• _WHAT YOU NEED TO DO_:
From the data below, copy out every line in which the word "also" occurs.

(Stored items)
--- START ---

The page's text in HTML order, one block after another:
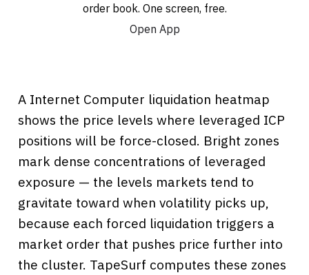
order book. One screen, free.
Open App
A Internet Computer liquidation heatmap
shows the price levels where leveraged ICP
positions will be force-closed. Bright zones
mark dense concentrations of leveraged
exposure — the levels markets tend to
gravitate toward when volatility picks up,
because each forced liquidation triggers a
market order that pushes price further into
the cluster. TapeSurf computes these zones
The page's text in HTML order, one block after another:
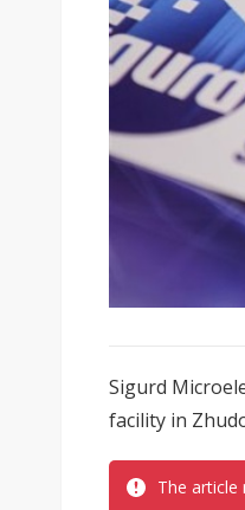
Sigurd
facility in
The article
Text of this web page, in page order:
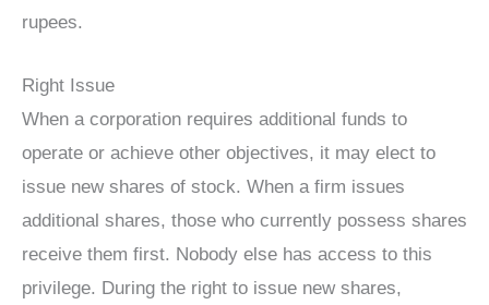
rupees.
Right Issue
When a corporation requires additional funds to
operate or achieve other objectives, it may elect to
issue new shares of stock. When a firm issues
additional shares, those who currently possess shares
receive them first. Nobody else has access to this
privilege. During the right to issue new shares,
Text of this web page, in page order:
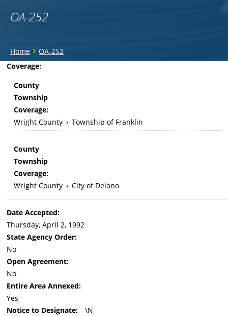
OA-252
You
are
here
Home › OA-252
Back
Coverage:
County
Township
Coverage:
Wright County › Township of Franklin
County
Township
Coverage:
Wright County › City of Delano
Date Accepted:
Thursday, April 2, 1992
State Agency Order:
No
Open Agreement:
No
Entire Area Annexed:
Yes
Notice to Designate:
\N
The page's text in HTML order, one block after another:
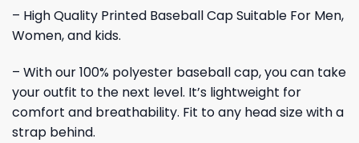
– High Quality Printed Baseball Cap Suitable For Men,
Women, and kids.
– With our 100% polyester baseball cap, you can take
your outfit to the next level. It’s lightweight for
comfort and breathability. Fit to any head size with a
strap behind.
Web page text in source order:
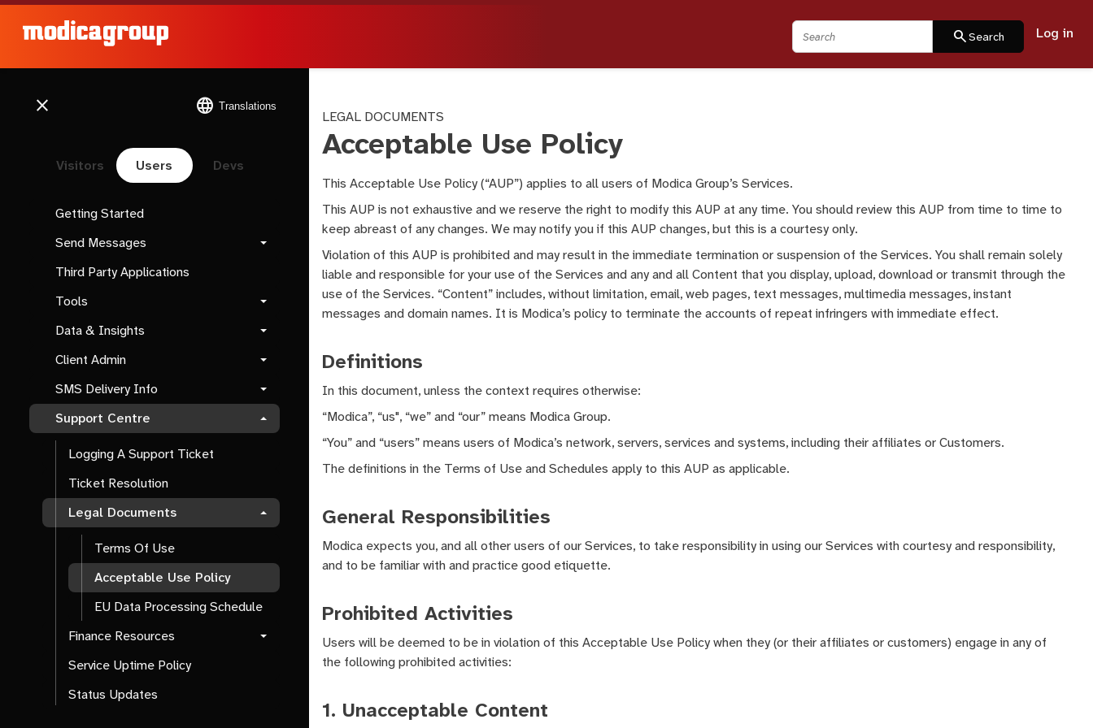
Search searchSearch Log in
close language Translations
Visitors Users Devs
Getting Started
Send Messages
Third Party Applications
Tools
Data & Insights
Client Admin
SMS Delivery Info
Support Centre
Logging A Support Ticket
Ticket Resolution
Legal Documents
Terms Of Use
Acceptable Use Policy
EU Data Processing Schedule
Finance Resources
Service Uptime Policy
Status Updates
LEGAL DOCUMENTS
Acceptable Use Policy
This Acceptable Use Policy (“AUP”) applies to all users of Modica Group’s Services.
This AUP is not exhaustive and we reserve the right to modify this AUP at any time. You should review this AUP from time to time to
keep abreast of any changes. We may notify you if this AUP changes, but this is a courtesy only.
Violation of this AUP is prohibited and may result in the immediate termination or suspension of the Services. You shall remain solely
liable and responsible for your use of the Services and any and all Content that you display, upload, download or transmit through the
use of the Services. “Content” includes, without limitation, email, web pages, text messages, multimedia messages, instant
messages and domain names. It is Modica’s policy to terminate the accounts of repeat infringers with immediate effect.
Definitions
In this document, unless the context requires otherwise:
“Modica”, “us", “we” and “our” means Modica Group.
“You” and “users” means users of Modica’s network, servers, services and systems, including their affiliates or Customers.
The definitions in the Terms of Use and Schedules apply to this AUP as applicable.
General Responsibilities
Modica expects you, and all other users of our Services, to take responsibility in using our Services with courtesy and responsibility,
and to be familiar with and practice good etiquette.
Prohibited Activities
Users will be deemed to be in violation of this Acceptable Use Policy when they (or their affiliates or customers) engage in any of
the following prohibited activities:
1. Unacceptable Content
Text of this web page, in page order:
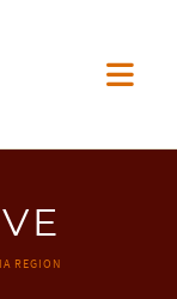
REGION
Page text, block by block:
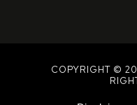
COPYRIGHT ©
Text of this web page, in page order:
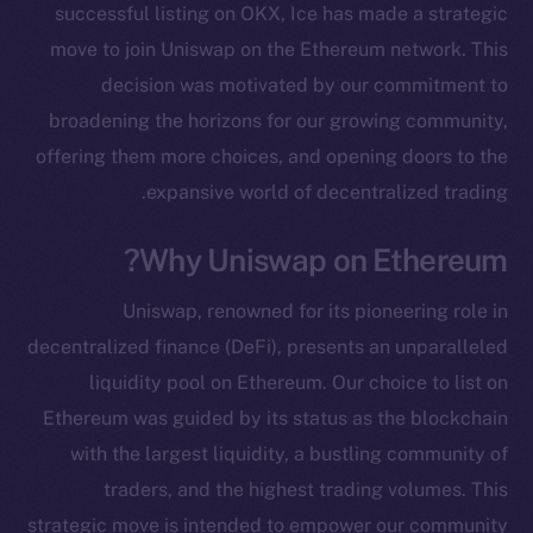
successful listing on OKX, Ice has made a strategic
move to join Uniswap on the Ethereum network. This
decision was motivated by our commitment to
broadening the horizons for our growing community,
offering them more choices, and opening doors to the
expansive world of decentralized trading.
Why Uniswap on Ethereum?
Uniswap, renowned for its pioneering role in
decentralized finance (DeFi), presents an unparalleled
liquidity pool on Ethereum. Our choice to list on
Ethereum was guided by its status as the blockchain
with the largest liquidity, a bustling community of
traders, and the highest trading volumes. This
strategic move is intended to empower our community
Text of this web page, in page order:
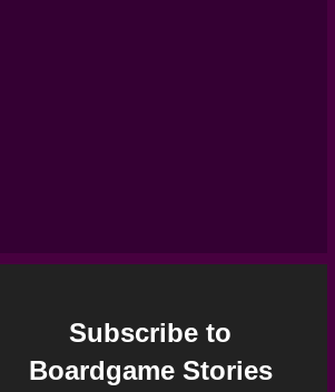
Subscribe to
Boardgame Stories
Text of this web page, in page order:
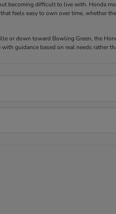
becoming difficult to live with. Honda
feels easy to own over time, whether
or down toward Bowling Green, the
guidance based on real needs rather
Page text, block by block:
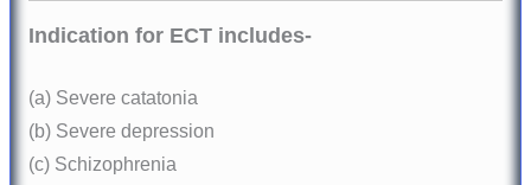
Indication for ECT includes-
(a) Severe catatonia
(b) Severe depression
(c) Schizophrenia
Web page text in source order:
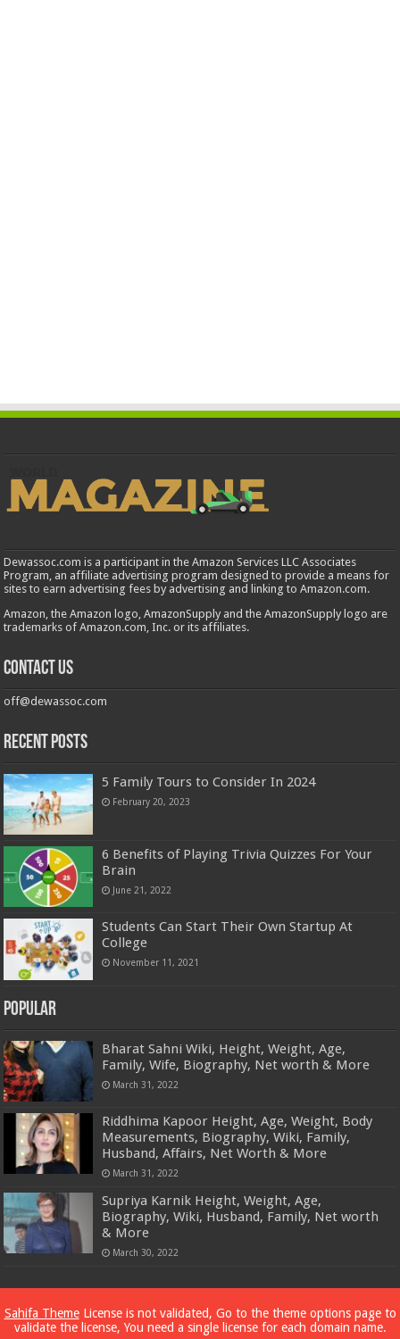
Dewassoc.com is a participant in the Amazon Services LLC Associates
Program, an affiliate advertising program designed to provide a means for
sites to earn advertising fees by advertising and linking to Amazon.com.
Amazon, the Amazon logo, AmazonSupply and the AmazonSupply logo are
trademarks of Amazon.com, Inc. or its affiliates.
Contact us
off@dewassoc.com
Recent Posts
5 Family Tours to Consider In 2024
February 20, 2023
6 Benefits of Playing Trivia Quizzes For Your
Brain
June 21, 2022
Students Can Start Their Own Startup At
College
November 11, 2021
Popular
Bharat Sahni Wiki, Height, Weight, Age,
Family, Wife, Biography, Net worth & More
March 31, 2022
Riddhima Kapoor Height, Age, Weight, Body
Measurements, Biography, Wiki, Family,
Husband, Affairs, Net Worth & More
March 31, 2022
Supriya Karnik Height, Weight, Age,
Biography, Wiki, Husband, Family, Net worth
& More
March 30, 2022
Powered byDewassoc.com
© Copyright 2026, All Rights Reserved
Sahifa ThemeLicense is not validated, Go to the theme options page to
validate the license, You need a single license for each domain name.
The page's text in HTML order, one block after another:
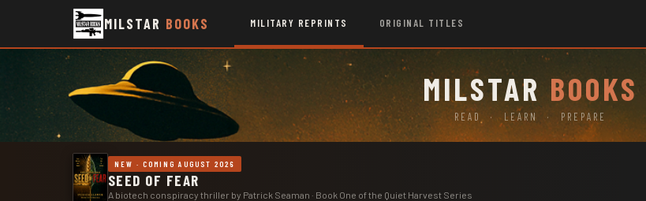
MILSTAR BOOKS MILITARY REPRINTS ORIGINAL TITLES
MILSTARBOOKS
READ · LEARN · PREPARE
NEW · COMING AUGUST 2026
SEED OF FEAR
A biotech conspiracy thriller by Patrick Seaman · Book One of the Quiet Harvest Series
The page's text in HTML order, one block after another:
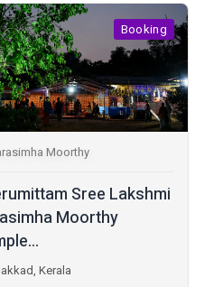
Booking
Moorthy
Sree Lakshmi
Moorthy
Kerala
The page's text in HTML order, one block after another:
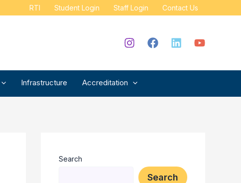
RTI Student Login Staff Login Contact Us
Infrastructure Accreditation
Search
Search
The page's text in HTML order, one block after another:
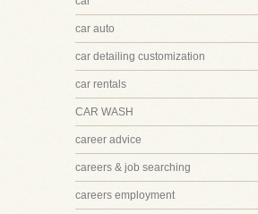
car auto
car detailing customization
car rentals
CAR WASH
career advice
careers & job searching
careers employment
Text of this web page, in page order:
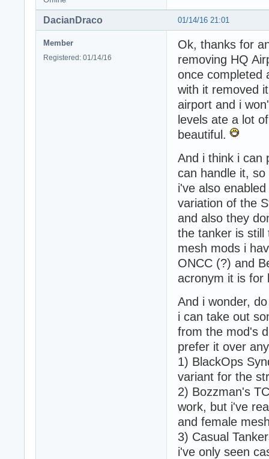
01/14/16 21:01
DacianDraco
Member
Registered: 01/14/16
Ok, thanks for
removing HQ
once completed
with it removed
airport and i
levels ate a lot
beautiful.
And i think i can
can handle it,
i've also
variation of the
and also they
the tanker is still
mesh mods i
ONCC (?) and
acronym it is for
And i wonder,
i can take out
from the mod's
prefer it over
1) BlackOps
variant for the
2) Bozzman's
work, but i've
and female
3) Casual
i've only seen
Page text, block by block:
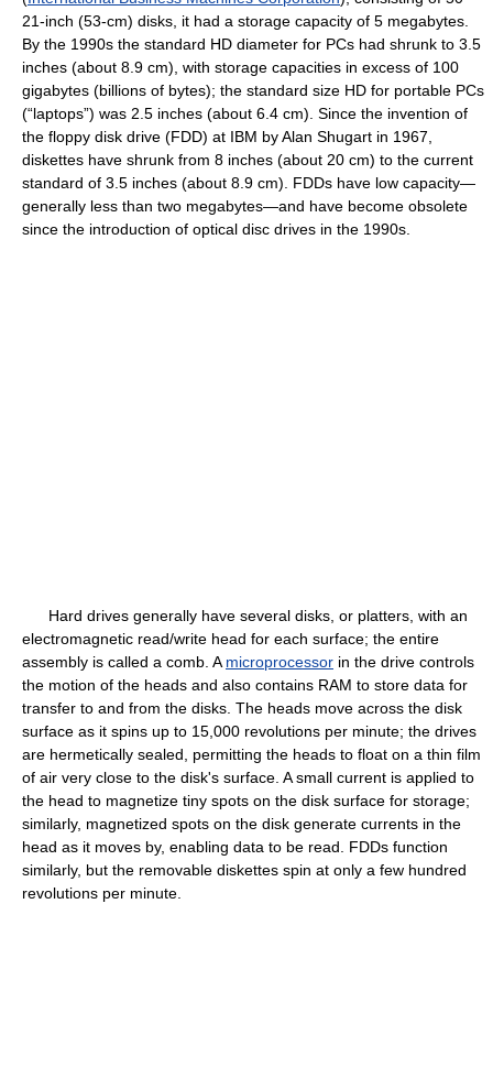
21-inch (53-cm) disks, it had a storage capacity of 5 megabytes.
By the 1990s the standard HD diameter for PCs had shrunk to 3.5
inches (about 8.9 cm), with storage capacities in excess of 100
gigabytes (billions of bytes); the standard size HD for portable PCs
(“laptops”) was 2.5 inches (about 6.4 cm). Since the invention of
the floppy disk drive (FDD) at IBM by Alan Shugart in 1967,
diskettes have shrunk from 8 inches (about 20 cm) to the current
standard of 3.5 inches (about 8.9 cm). FDDs have low capacity—
generally less than two megabytes—and have become obsolete
since the introduction of optical disc drives in the 1990s.
Hard drives generally have several disks, or platters, with an
electromagnetic read/write head for each surface; the entire
assembly is called a comb. A microprocessor in the drive controls
the motion of the heads and also contains RAM to store data for
transfer to and from the disks. The heads move across the disk
surface as it spins up to 15,000 revolutions per minute; the drives
are hermetically sealed, permitting the heads to float on a thin film
of air very close to the disk's surface. A small current is applied to
the head to magnetize tiny spots on the disk surface for storage;
similarly, magnetized spots on the disk generate currents in the
head as it moves by, enabling data to be read. FDDs function
similarly, but the removable diskettes spin at only a few hundred
revolutions per minute.
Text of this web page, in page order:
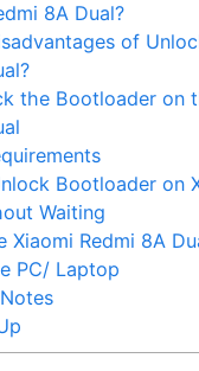
8A Dual?
of
the Bootloader on
Bootloader on
Waiting
Xiaomi Redmi 8A
PC/ Laptop
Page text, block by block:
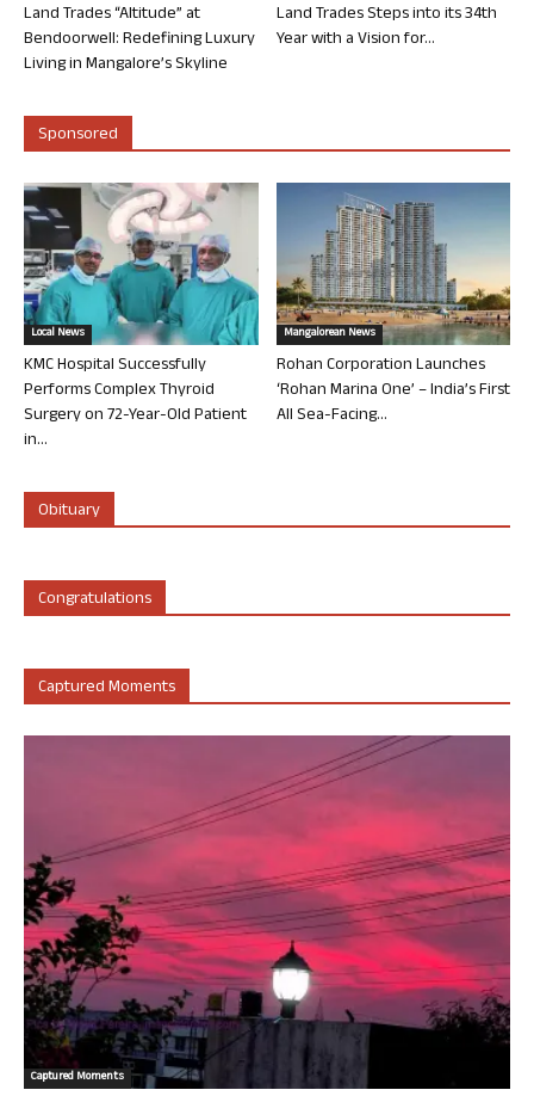
Land Trades “Altitude” at
Bendoorwell: Redefining Luxury
Living in Mangalore’s Skyline
Land Trades Steps into its 34th
Year with a Vision for...
Sponsored
Local News
KMC Hospital Successfully
Performs Complex Thyroid
Surgery on 72-Year-Old Patient
in...
Mangalorean News
Rohan Corporation Launches
‘Rohan Marina One’ – India’s First
All Sea-Facing...
Obituary
Congratulations
Captured Moments
Captured Moments
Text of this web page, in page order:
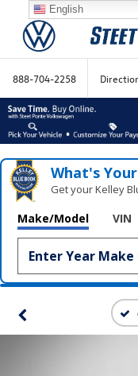
888-704-2258
What's
Get your Kelley
Make/Model VIN
English

--- END ---

• _FINISHED EXERCISE_:
i've also
and also they
the motion of the heads and also contains RAM to store data for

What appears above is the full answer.